# How often is the One Parent Family Payment (OPFP) means-tested?



## 1wrreno (12 Jun 2011)

I'm due my first child soon and will be a single parent; will be applying for the One Parent Family Payment once baby is born. 

My question is that I've a good bit of savings put by which I intend to live on for the early months - as this will reduce the amount of OPFP I receive initially, how soon can I ask for my means to be re-tested as my savings will obviously reduce to nothing fairly quickly? 

That's assuming I can ask for my means to be re-tested; if not, then maybe I'm better off waiting 'til I've used up all my savings before applying at all?


----------



## gipimann (12 Jun 2011)

You can ask for your claim to be reviewed at any time if there is a change of circumstances which may lead to a decrease in your means (and an increase in your payment).

The first 20,000 euro of savings isn't assessed, so there may be little or no assessment against you.


----------



## Ildánach (14 Jun 2011)

The one thing to watch out for is that you can explain the depletion of your funds.  If they suspect that you have deliberately depleted your capital to increase your entitlement, then you can be assessed as still having the money in the bank even though its spent!  They will allow reasonable expenditures.


----------



## 1wrreno (14 Jun 2011)

Thanks to both of you for your help.  

Ildanach; on the other side of the coin I assume they'll recognise if it's genuine expenditure?
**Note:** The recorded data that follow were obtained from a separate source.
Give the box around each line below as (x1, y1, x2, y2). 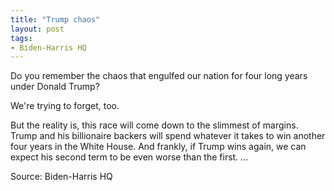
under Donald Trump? (10, 81, 100, 93)
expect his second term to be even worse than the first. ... (10, 151, 249, 163)
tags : (10, 33, 33, 43)
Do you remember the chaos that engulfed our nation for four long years (10, 70, 308, 82)
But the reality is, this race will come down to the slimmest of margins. (10, 119, 299, 131)
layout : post (10, 24, 65, 34)
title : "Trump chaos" (10, 14, 101, 25)
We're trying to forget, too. (10, 100, 120, 112)
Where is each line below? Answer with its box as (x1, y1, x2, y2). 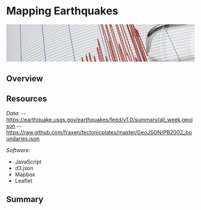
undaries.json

My company pays zero in maternity benefit so I will genuinely be using my savings for day to day living expenses; I'm assuming they'll recognise that.


----------



## Ildánach (15 Jun 2011)

Have you checked out Maternity Benefit?  If you are on OPFP, then you should be able to get half rate Maternity Benefit.

http://www.welfare.ie/EN/Schemes/BirthChildrenAndFamilies/MaternityBenefit/Pages/mb.aspx


----------